[Start of section]

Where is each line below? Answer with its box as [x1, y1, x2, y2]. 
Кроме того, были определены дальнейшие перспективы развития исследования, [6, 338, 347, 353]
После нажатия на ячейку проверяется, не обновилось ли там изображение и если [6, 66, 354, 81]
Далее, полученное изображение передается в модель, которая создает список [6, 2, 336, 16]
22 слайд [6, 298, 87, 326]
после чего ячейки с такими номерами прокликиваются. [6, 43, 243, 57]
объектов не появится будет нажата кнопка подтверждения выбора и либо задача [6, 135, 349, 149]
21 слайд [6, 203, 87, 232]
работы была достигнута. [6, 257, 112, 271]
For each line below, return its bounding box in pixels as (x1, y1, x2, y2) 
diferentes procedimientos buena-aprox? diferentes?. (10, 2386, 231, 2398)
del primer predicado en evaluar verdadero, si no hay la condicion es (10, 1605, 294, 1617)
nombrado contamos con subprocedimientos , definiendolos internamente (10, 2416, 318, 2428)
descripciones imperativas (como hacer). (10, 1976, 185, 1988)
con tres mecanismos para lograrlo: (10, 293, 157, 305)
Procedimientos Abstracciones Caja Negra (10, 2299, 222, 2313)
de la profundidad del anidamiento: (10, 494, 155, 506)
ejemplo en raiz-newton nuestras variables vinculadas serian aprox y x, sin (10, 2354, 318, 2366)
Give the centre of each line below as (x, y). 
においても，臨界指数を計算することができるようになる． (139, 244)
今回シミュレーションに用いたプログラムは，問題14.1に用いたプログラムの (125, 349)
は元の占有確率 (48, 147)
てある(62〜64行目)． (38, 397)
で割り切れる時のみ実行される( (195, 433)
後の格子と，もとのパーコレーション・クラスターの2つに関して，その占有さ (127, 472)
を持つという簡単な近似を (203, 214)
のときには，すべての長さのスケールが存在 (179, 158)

[End of section]

(Aim of the exercise):
Exactly as they stand above, write out all the entries again.

(Written answer):
Where is each line below? Answer with its box as [x1, y1, x2, y2]. 
Кроме того, были определены дальнейшие перспективы развития исследования, [6, 338, 347, 353]
После нажатия на ячейку проверяется, не обновилось ли там изображение и если [6, 66, 354, 81]
Далее, полученное изображение передается в модель, которая создает список [6, 2, 336, 16]
22 слайд [6, 298, 87, 326]
после чего ячейки с такими номерами прокликиваются. [6, 43, 243, 57]
объектов не появится будет нажата кнопка подтверждения выбора и либо задача [6, 135, 349, 149]
21 слайд [6, 203, 87, 232]
работы была достигнута. [6, 257, 112, 271]
For each line below, return its bounding box in pixels as (x1, y1, x2, y2) 
diferentes procedimientos buena-aprox? diferentes?. (10, 2386, 231, 2398)
del primer predicado en evaluar verdadero, si no hay la condicion es (10, 1605, 294, 1617)
nombrado contamos con subprocedimientos , definiendolos internamente (10, 2416, 318, 2428)
descripciones imperativas (como hacer). (10, 1976, 185, 1988)
con tres mecanismos para lograrlo: (10, 293, 157, 305)
Procedimientos Abstracciones Caja Negra (10, 2299, 222, 2313)
de la profundidad del anidamiento: (10, 494, 155, 506)
ejemplo en raiz-newton nuestras variables vinculadas serian aprox y x, sin (10, 2354, 318, 2366)
Give the centre of each line below as (x, y). 
においても，臨界指数を計算することができるようになる． (139, 244)
今回シミュレーションに用いたプログラムは，問題14.1に用いたプログラムの (125, 349)
は元の占有確率 (48, 147)
てある(62〜64行目)． (38, 397)
で割り切れる時のみ実行される( (195, 433)
後の格子と，もとのパーコレーション・クラスターの2つに関して，その占有さ (127, 472)
を持つという簡単な近似を (203, 214)
のときには，すべての長さのスケールが存在 (179, 158)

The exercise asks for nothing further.